Pertussis can be a very serious disease, particularly for infants less than one year of age or the elderly. Petussis starts with cold symptoms and a cough that becomes much worse over a one to two-week period and may last for months. Symptoms usually include a long series of coughs (coughing fits) that may be followed by a whooping noise, vomiting, turning blue or difficulty catching breath.

Older children, adults and very young infants may not develop the characteristic whooping noise associated with the disease. There is generally only a slight fever, and the cough is often worse at night. Cough medicines usually do not help alleviate the cough. 

Camelo is urging students, faculty and staff who may have a cough lasting two weeks or longer, or believe they may have been in close contact with someone diagnosed with pertussis to contact the Center for Student Health and Psychological Services at 564-2187 or their personal medical provider.

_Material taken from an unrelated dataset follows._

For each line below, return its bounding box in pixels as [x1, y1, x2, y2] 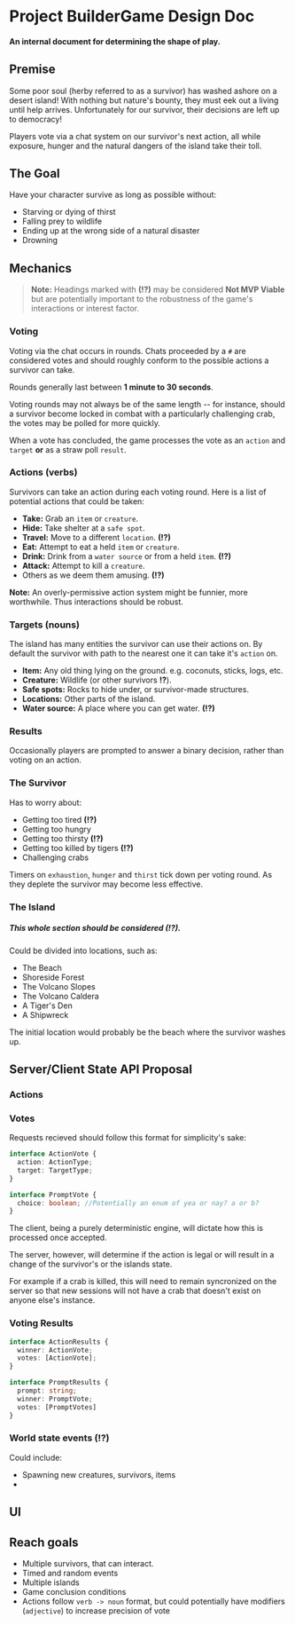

"We are treating those individuals who might have come in contact with an individual who has the disease and are working closely with the Clinton County Health Department to prevent further cases on campus," said Camelo.

Springfest to go on

After a discussion with officials at the Clinton County Health Department concerning the risks for exposure to pertussis, college officials have decided to continue with plans for Saturday's Springfest at the Field House.

"There is less of a risk for pertussis at Springfest than there is for the flu or the common cold," said Camelo. "We would encourage attendees to practice proper respiratory etiquette at the outdoor concert. That includes covering your nose and mouth with a tissue or your arm when coughing or sneezing, washing your hands and not sharing food utensils, cups and cigarettes."

The gates for Springfest will open at 1 p.m. The bands will perform throughout the afternoon and evening at the site located at the lacrosse field next to the Field House on Rugar Street.